"""

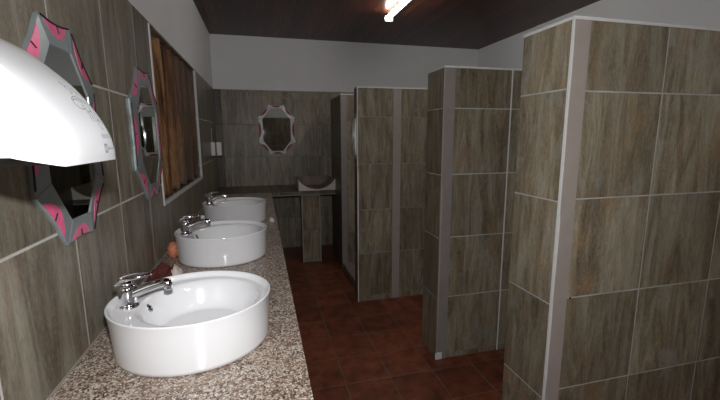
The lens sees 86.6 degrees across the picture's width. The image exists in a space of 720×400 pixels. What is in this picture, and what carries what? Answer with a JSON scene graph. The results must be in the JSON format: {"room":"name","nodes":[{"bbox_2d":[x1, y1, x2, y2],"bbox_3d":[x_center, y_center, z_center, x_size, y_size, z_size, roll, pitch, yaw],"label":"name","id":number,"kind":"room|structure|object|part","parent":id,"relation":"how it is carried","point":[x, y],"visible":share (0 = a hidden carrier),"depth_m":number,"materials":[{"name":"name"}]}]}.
{"room":"public restroom","nodes":[
{"label":"public restroom","id":0,"kind":"room"},
{"bbox_2d":[0,0,219,399],"bbox_3d":[-1.020,-0.098,1.428,0.200,2.737,7.070,-3,10,-14],"label":"wall","id":1,"kind":"structure","parent":0,"point":[54,296],"depth_m":1.25,"materials":[{"name":"tile"}]},
{"bbox_2d":[0,38,115,165],"bbox_3d":[-0.571,-0.174,0.588,0.264,0.240,0.265,-3,10,-14],"label":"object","id":2,"kind":"object","parent":1,"relation":"attached to","point":[45,120],"visible":1,"depth_m":0.55,"materials":[{"name":"white plastic"}]},
{"bbox_2d":[21,12,103,245],"bbox_3d":[-0.821,-0.184,1.076,0.018,0.603,0.413,-3,10,-14],"label":"octagonal mirror","id":3,"kind":"object","parent":1,"relation":"attached to","point":[68,197],"visible":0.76,"depth_m":1.04,"materials":[{"name":"clear glass"}]},
{"bbox_2d":[44,45,95,218],"bbox_3d":[-0.821,-0.182,1.076,0.010,0.462,0.281,-3,10,-14],"label":"mirror glass","id":4,"kind":"object","parent":3,"relation":"attached to","point":[72,189],"depth_m":1.08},
{"bbox_2d":[128,67,162,199],"bbox_3d":[-1.022,-0.313,1.842,0.018,0.603,0.446,-3,10,-14],"label":"octagonal mirror","id":5,"kind":"object","parent":1,"relation":"attached to","point":[144,115],"visible":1,"depth_m":1.79,"materials":[{"name":"clear glass"}]},
{"bbox_2d":[138,85,158,183],"bbox_3d":[-1.022,-0.311,1.842,0.010,0.462,0.304,-3,10,-14],"label":"mirror glass","id":6,"kind":"object","parent":5,"relation":"attached to","point":[147,115],"depth_m":1.83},
{"bbox_2d":[148,23,202,205],"bbox_3d":[-1.362,-0.549,2.719,0.195,0.954,1.480,-3,10,-14],"label":"window","id":7,"kind":"structure","parent":1,"relation":"in","point":[172,197],"depth_m":2.78,"materials":[{"name":"white metal"}]},
{"bbox_2d":[150,31,198,195],"bbox_3d":[-1.314,-0.559,2.730,0.074,0.932,1.478,-3,10,-14],"label":"curtain","id":8,"kind":"object","parent":7,"relation":"hanging from","point":[173,78],"visible":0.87,"depth_m":2.60,"materials":[{"name":"brown fabric"}]},
{"bbox_2d":[211,129,221,155],"bbox_3d":[-1.614,-0.650,4.285,0.108,0.300,0.100,-3,10,-14],"label":"wall dispenser","id":9,"kind":"object","parent":1,"relation":"attached to","point":[216,147],"visible":1,"depth_m":4.25,"materials":[{"name":"white plastic"}]},
{"bbox_2d":[330,94,354,269],"bbox_3d":[0.815,-0.263,4.774,2.265,1.954,0.604,-3,10,-14],"label":"tiled wall","id":10,"kind":"structure","parent":0,"point":[342,105],"depth_m":4.29,"materials":[{"name":"tile"}]},
{"bbox_2d":[209,34,478,247],"bbox_3d":[-0.071,-0.755,5.374,4.041,2.737,0.200,-3,10,-14],"label":"wall","id":11,"kind":"structure","parent":0,"point":[250,74],"depth_m":5.01,"materials":[{"name":"tile"}]},
{"bbox_2d":[257,105,295,154],"bbox_3d":[-1.082,-0.912,4.968,0.477,0.637,0.018,-3,10,-14],"label":"octagonal mirror","id":12,"kind":"object","parent":11,"relation":"attached to","point":[276,125],"visible":1,"depth_m":4.96,"materials":[{"name":"white mirror"}]},
{"bbox_2d":[262,109,290,150],"bbox_3d":[-1.082,-0.911,4.969,0.353,0.538,0.010,-3,10,-14],"label":"mirror glass","id":13,"kind":"object","parent":12,"relation":"attached to","point":[276,123],"depth_m":4.96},
{"bbox_2d":[354,86,427,301],"bbox_3d":[1.077,-0.071,3.707,2.302,1.921,0.125,-3,10,-14],"label":"tiled wall","id":14,"kind":"structure","parent":0,"point":[390,163],"depth_m":3.44,"materials":[{"name":"tile"}]},
{"bbox_2d":[352,113,356,158],"bbox_3d":[-0.047,-0.556,3.335,0.022,0.390,0.104,-3,10,-14],"label":"wall fitting","id":15,"kind":"object","parent":14,"relation":"attached to","point":[354,128],"visible":1,"depth_m":3.31,"materials":[{"name":"white plastic"}]},
{"bbox_3d":[-0.040,-0.556,3.337,0.006,0.390,0.104,-3,10,-14],"label":"plate","id":16,"kind":"part","parent":15,"relation":"part of","materials":[{"name":"silver metal"}]},
{"bbox_3d":[-0.017,-0.004,3.370,0.010,1.909,0.009,-3,10,-14],"label":"edge trim","id":17,"kind":"part","parent":14,"relation":"part of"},
{"bbox_3d":[1.073,-1.013,3.551,2.301,0.011,0.124,-3,10,-14],"label":"trim","id":18,"kind":"part","parent":14,"relation":"part of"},
{"bbox_2d":[283,244,504,399],"bbox_3d":[0.846,1.224,2.134,4.041,0.120,7.470,-3,10,-14],"label":"floor","id":19,"kind":"structure","parent":0,"point":[353,349],"depth_m":2.73,"materials":[{"name":"tile"}]},
{"bbox_2d":[46,193,313,399],"bbox_3d":[-0.793,0.689,2.365,0.628,0.877,4.200,-3,10,-14],"label":"countertop","id":20,"kind":"structure","parent":19,"relation":"on","point":[276,369],"depth_m":1.04,"materials":[{"name":"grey stone"}]},
{"bbox_2d":[140,262,183,284],"bbox_3d":[-0.879,0.323,1.709,0.153,0.066,0.296,-3,10,-14],"label":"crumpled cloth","id":21,"kind":"object","parent":20,"relation":"on","point":[163,270],"visible":0.6,"depth_m":1.70,"materials":[{"name":"red fabric"}]},
{"bbox_2d":[167,242,177,257],"bbox_3d":[-0.987,0.263,2.019,0.063,0.089,0.072,-3,10,-14],"label":"shell ornament","id":22,"kind":"object","parent":20,"relation":"on","point":[172,252],"visible":0.75,"depth_m":2.00,"materials":[{"name":"orange"}]},
{"bbox_2d":[104,270,269,376],"bbox_3d":[-0.516,0.324,1.187,0.478,0.230,0.438,-3,10,-14],"label":"washbasin","id":23,"kind":"object","parent":20,"relation":"in","point":[194,322],"visible":1,"depth_m":1.10,"materials":[{"name":"white ceramic"}]},
{"bbox_2d":[112,271,172,310],"bbox_3d":[-0.646,0.266,1.144,0.157,0.101,0.064,-3,10,-14],"label":"faucet","id":24,"kind":"object","parent":23,"relation":"on","point":[128,292],"depth_m":1.13,"materials":[{"name":"silver metal"}]},
{"bbox_2d":[174,214,266,267],"bbox_3d":[-0.733,0.184,2.036,0.478,0.230,0.438,-3,10,-14],"label":"washbasin","id":25,"kind":"object","parent":20,"relation":"in","point":[202,243],"visible":1,"depth_m":1.92,"materials":[{"name":"white ceramic"}]},
{"bbox_2d":[178,214,210,235],"bbox_3d":[-0.862,0.127,1.993,0.157,0.101,0.064,-3,10,-14],"label":"faucet","id":26,"kind":"object","parent":25,"relation":"on","point":[185,225],"depth_m":1.97,"materials":[{"name":"silver metal"}]},
{"bbox_2d":[202,191,266,221],"bbox_3d":[-0.948,0.043,2.899,0.478,0.230,0.438,-3,10,-14],"label":"washbasin","id":27,"kind":"object","parent":20,"relation":"in","point":[219,207],"visible":0.99,"depth_m":2.79,"materials":[{"name":"white ceramic"}]},
{"bbox_2d":[205,191,226,205],"bbox_3d":[-1.077,-0.015,2.855,0.157,0.101,0.064,-3,10,-14],"label":"faucet","id":28,"kind":"object","parent":27,"relation":"on","point":[209,198],"depth_m":2.84,"materials":[{"name":"silver metal"}]},
{"bbox_2d":[300,195,321,262],"bbox_3d":[-0.609,0.328,4.696,0.225,0.827,0.226,-3,10,-14],"label":"tiled pillar","id":29,"kind":"structure","parent":19,"relation":"on","point":[310,209],"depth_m":4.60,"materials":[{"name":"tile"}]},
{"bbox_2d":[214,184,335,196],"bbox_3d":[-1.049,-0.119,4.738,1.375,0.047,0.723,-3,10,-14],"label":"tiled ledge","id":30,"kind":"object","parent":29,"relation":"on","point":[275,190],"visible":0.64,"depth_m":4.55,"materials":[{"name":"tile"}]},
{"bbox_3d":[-0.954,-0.045,4.399,1.366,0.011,0.005,-3,10,-14],"label":"edge trim","id":31,"kind":"part","parent":30,"relation":"part of","materials":[{"name":"grey metal"}]},
{"bbox_2d":[295,175,334,190],"bbox_3d":[-0.560,-0.213,4.719,0.436,0.133,0.435,-3,10,-14],"label":"stone basin","id":32,"kind":"object","parent":30,"relation":"on","point":[326,182],"visible":1,"depth_m":4.80,"materials":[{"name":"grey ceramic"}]},
{"bbox_3d":[-0.685,0.351,4.567,0.012,0.825,0.012,-3,10,-14],"label":"edge trim","id":33,"kind":"part","parent":29,"relation":"part of","materials":[{"name":"grey metal"}]},
{"bbox_3d":[-0.479,0.341,4.620,0.012,0.825,0.012,-3,10,-14],"label":"edge trim","id":34,"kind":"part","parent":29,"relation":"part of","materials":[{"name":"grey metal"}]},
{"bbox_2d":[343,262,354,287],"bbox_3d":[-0.049,0.814,4.017,0.108,0.085,0.755,-3,10,-14],"label":"kerb","id":35,"kind":"object","parent":19,"relation":"on","point":[348,267],"visible":0.49,"depth_m":4.13,"materials":[{"name":"tile"}]},
{"bbox_2d":[193,0,599,48],"bbox_3d":[0.833,-1.575,1.671,4.041,0.080,7.470,-3,10,-14],"label":"ceiling","id":36,"kind":"structure","parent":0,"point":[465,24],"depth_m":4.06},
{"bbox_2d":[384,0,411,21],"bbox_3d":[0.447,-1.757,3.294,0.096,0.085,1.240,-3,10,-14],"label":"fluorescent light","id":37,"kind":"object","parent":36,"relation":"attached to","point":[387,18],"visible":1,"depth_m":3.63,"materials":[{"name":"white plastic"}]},
{"bbox_2d":[422,65,521,359],"bbox_3d":[1.456,0.076,2.807,2.026,1.921,0.250,-3,10,-14],"label":"tiled wall","id":38,"kind":"structure","parent":0,"point":[473,112],"depth_m":2.51,"materials":[{"name":"tile"}]},
{"bbox_3d":[0.517,0.145,2.451,0.011,1.909,0.009,-3,10,-14],"label":"edge trim","id":39,"kind":"part","parent":38,"relation":"part of","materials":[{"name":"grey metal"}]},
{"bbox_3d":[1.454,-0.867,2.655,2.017,0.011,0.244,-3,10,-14],"label":"trim","id":40,"kind":"part","parent":38,"relation":"part of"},
{"bbox_2d":[478,0,719,68],"bbox_3d":[2.699,-0.272,2.374,0.200,2.737,7.070,-3,10,-14],"label":"wall","id":41,"kind":"structure","parent":0,"point":[508,52],"depth_m":3.28,"materials":[{"name":"paint"}]},
{"bbox_2d":[502,15,719,399],"bbox_3d":[1.704,0.227,1.885,2.013,1.921,0.274,-3,10,-14],"label":"tiled wall","id":42,"kind":"structure","parent":0,"point":[614,291],"depth_m":1.58,"materials":[{"name":"tile"}]},
{"bbox_3d":[0.768,0.299,1.513,0.011,1.909,0.009,-3,10,-14],"label":"edge trim","id":43,"kind":"part","parent":42,"relation":"part of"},
{"bbox_3d":[1.700,-0.715,1.730,2.012,0.011,0.274,-3,10,-14],"label":"trim","id":44,"kind":"part","parent":42,"relation":"part of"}
]}

"""

▶ **Exercise objective**:
Check every line of the data, and copy the ones that contain "stone".

▶ **Response to this exercise**:
{"bbox_2d":[46,193,313,399],"bbox_3d":[-0.793,0.689,2.365,0.628,0.877,4.200,-3,10,-14],"label":"countertop","id":20,"kind":"structure","parent":19,"relation":"on","point":[276,369],"depth_m":1.04,"materials":[{"name":"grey stone"}]},
{"bbox_2d":[295,175,334,190],"bbox_3d":[-0.560,-0.213,4.719,0.436,0.133,0.435,-3,10,-14],"label":"stone basin","id":32,"kind":"object","parent":30,"relation":"on","point":[326,182],"visible":1,"depth_m":4.80,"materials":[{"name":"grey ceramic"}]},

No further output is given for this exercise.